Ndwandwe, of the Esikoteni branch of the Ndwandwe clan, was born to Chief Ngolotjeni Nxumalo and Msindvose Ndlela. She was the eldest of three sisters. Her siblings included her full sister (and ultimately, co-wife) Nukwase Ndwandwe, who succeeded her as Ndlovukati, and her brother Benjamin Nxumalo, who later provided counsel to Sobhuza II.

As a descendant of La Zidze and as the daughter of a respected chief, Ndwandwe was selected by the council of elders as the main wife for Ngwane V.

===Reign===
Following the death of Ngwane V, Ndwandwe was selected from among his widows, by the council of elders, as the next Ndlovukati, and her infant son Nkhotfotjeni was named King Sobhuza II.

As the Queen Mother, Ndwandwe was the guardian of Swazi rituals.

===Death===

Ndwandwe died in September 1938. In order to avoid weakening King Sobhuza II via association with death, the King was prevented by the council of elders from attending his mother's funeral.
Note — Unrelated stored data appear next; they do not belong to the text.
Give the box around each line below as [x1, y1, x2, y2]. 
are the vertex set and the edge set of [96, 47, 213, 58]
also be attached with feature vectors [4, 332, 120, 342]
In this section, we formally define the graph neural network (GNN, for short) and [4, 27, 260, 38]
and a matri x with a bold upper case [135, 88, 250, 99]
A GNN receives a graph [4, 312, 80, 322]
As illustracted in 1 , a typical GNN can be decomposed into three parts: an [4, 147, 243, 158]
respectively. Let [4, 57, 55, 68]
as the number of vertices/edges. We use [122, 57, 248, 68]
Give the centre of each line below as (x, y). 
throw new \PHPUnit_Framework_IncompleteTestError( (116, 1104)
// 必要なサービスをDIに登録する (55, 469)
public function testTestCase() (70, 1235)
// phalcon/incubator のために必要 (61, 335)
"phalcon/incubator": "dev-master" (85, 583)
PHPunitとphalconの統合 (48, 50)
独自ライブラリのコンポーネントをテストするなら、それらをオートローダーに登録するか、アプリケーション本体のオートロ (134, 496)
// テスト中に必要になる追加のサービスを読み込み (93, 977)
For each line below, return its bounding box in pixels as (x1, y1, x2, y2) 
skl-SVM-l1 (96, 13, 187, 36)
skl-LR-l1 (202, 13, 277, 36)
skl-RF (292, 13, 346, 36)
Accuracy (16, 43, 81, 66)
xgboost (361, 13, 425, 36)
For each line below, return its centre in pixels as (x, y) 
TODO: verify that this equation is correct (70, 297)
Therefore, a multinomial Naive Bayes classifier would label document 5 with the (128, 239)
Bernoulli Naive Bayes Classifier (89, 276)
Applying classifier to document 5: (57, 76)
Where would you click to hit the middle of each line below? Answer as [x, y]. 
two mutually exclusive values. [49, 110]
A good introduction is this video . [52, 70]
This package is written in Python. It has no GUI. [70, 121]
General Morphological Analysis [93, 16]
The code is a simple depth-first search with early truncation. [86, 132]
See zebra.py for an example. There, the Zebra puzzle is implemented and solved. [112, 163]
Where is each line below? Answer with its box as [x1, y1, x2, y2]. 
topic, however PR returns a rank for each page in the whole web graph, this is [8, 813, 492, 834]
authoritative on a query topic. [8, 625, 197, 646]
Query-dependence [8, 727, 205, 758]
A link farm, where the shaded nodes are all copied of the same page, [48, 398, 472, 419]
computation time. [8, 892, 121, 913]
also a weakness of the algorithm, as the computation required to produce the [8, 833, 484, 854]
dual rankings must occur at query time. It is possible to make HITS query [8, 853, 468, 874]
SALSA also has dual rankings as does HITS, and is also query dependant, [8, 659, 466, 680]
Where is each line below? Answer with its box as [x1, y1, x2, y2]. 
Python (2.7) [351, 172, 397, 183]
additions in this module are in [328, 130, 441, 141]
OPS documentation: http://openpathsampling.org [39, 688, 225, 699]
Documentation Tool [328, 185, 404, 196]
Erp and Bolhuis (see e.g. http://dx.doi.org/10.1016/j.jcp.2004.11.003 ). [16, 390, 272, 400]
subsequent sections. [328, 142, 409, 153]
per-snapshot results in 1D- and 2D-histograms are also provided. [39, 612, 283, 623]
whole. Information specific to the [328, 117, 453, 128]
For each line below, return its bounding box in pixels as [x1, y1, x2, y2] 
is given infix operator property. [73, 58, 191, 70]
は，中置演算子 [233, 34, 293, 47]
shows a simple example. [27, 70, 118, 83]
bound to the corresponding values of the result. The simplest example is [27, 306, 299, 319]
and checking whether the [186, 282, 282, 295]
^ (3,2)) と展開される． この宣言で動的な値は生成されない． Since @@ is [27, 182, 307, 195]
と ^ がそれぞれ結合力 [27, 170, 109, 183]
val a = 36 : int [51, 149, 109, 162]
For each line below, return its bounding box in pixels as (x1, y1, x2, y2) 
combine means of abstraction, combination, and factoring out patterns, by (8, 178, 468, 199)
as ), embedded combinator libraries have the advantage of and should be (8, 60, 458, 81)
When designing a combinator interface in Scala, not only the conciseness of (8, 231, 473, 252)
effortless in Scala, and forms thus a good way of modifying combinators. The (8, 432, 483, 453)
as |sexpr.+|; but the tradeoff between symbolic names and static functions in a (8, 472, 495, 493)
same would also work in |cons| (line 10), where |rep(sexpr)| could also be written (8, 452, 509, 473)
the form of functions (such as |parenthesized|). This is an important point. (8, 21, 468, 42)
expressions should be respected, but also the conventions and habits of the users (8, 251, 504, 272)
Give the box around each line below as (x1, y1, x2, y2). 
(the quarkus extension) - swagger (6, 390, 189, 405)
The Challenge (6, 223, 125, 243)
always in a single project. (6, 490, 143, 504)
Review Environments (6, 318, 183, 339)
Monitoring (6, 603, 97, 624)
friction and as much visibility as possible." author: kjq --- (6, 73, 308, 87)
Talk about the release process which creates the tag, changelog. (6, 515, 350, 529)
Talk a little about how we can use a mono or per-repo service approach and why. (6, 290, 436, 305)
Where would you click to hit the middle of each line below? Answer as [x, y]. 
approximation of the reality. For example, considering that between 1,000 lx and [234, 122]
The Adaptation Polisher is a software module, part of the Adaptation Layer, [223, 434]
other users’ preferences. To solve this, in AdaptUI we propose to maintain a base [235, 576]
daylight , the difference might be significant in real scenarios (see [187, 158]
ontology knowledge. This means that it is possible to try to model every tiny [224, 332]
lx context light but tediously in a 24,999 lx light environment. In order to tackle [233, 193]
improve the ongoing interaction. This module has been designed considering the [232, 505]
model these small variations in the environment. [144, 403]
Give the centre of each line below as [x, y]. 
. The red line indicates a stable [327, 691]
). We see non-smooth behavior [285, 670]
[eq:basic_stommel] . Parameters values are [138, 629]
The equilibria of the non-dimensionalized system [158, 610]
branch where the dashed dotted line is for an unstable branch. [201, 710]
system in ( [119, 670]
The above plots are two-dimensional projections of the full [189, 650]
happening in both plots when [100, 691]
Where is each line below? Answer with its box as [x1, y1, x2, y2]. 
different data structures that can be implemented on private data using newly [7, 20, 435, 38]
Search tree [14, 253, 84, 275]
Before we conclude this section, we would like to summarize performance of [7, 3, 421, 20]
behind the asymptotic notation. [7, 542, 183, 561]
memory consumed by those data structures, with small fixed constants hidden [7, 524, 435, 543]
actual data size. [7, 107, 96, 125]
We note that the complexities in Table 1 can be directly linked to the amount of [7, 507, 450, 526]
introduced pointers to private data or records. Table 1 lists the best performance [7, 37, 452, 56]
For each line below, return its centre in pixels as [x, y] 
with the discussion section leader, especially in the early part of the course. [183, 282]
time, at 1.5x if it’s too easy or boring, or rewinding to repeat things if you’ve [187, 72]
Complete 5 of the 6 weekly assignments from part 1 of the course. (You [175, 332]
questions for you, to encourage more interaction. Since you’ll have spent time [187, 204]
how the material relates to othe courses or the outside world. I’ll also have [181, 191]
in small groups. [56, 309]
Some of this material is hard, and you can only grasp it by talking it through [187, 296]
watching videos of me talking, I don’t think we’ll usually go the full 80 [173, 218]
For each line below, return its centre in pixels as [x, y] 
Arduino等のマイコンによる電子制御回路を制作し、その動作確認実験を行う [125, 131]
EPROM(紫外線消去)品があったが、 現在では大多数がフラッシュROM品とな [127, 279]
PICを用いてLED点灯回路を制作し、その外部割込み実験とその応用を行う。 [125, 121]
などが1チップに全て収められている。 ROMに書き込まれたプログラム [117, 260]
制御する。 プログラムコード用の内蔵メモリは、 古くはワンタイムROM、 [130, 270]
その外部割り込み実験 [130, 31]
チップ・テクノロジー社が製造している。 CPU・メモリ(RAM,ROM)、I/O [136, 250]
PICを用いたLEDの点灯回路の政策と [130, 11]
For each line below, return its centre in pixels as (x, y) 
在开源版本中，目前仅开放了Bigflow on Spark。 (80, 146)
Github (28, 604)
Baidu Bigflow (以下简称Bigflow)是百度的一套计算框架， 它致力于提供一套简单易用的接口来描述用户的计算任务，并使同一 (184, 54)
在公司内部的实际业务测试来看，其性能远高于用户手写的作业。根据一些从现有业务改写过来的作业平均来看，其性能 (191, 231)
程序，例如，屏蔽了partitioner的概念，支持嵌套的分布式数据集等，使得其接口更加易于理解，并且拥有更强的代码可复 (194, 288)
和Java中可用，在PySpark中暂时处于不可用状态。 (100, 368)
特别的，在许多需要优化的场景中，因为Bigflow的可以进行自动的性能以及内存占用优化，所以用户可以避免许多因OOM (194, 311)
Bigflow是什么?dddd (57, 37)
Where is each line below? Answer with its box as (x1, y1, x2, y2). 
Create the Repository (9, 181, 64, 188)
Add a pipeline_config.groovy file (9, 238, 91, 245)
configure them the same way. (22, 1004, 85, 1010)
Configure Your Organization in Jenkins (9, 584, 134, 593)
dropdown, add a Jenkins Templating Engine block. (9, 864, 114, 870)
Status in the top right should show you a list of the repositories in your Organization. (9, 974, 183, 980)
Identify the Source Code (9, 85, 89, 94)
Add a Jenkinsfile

Ndwandwe was buried with her church membership cards, at the insistence of her sister, Nukwase Ndwandwe.

==Religious views==
Ndwandwe was not baptized, in deference to the wishes of Labotsibeni Mdluli. Nevertheless, Ndwandwe became a recognised supporter of the Methodist church. She was also sympathetic to a nearby Zionist Separatist church whose local leader espoused political views that overlapped strongly with her own.

The question of which denomination Ndwandwe identified with was, in any case, not of significance to Sobhuza II, who was critical of divisions between sects.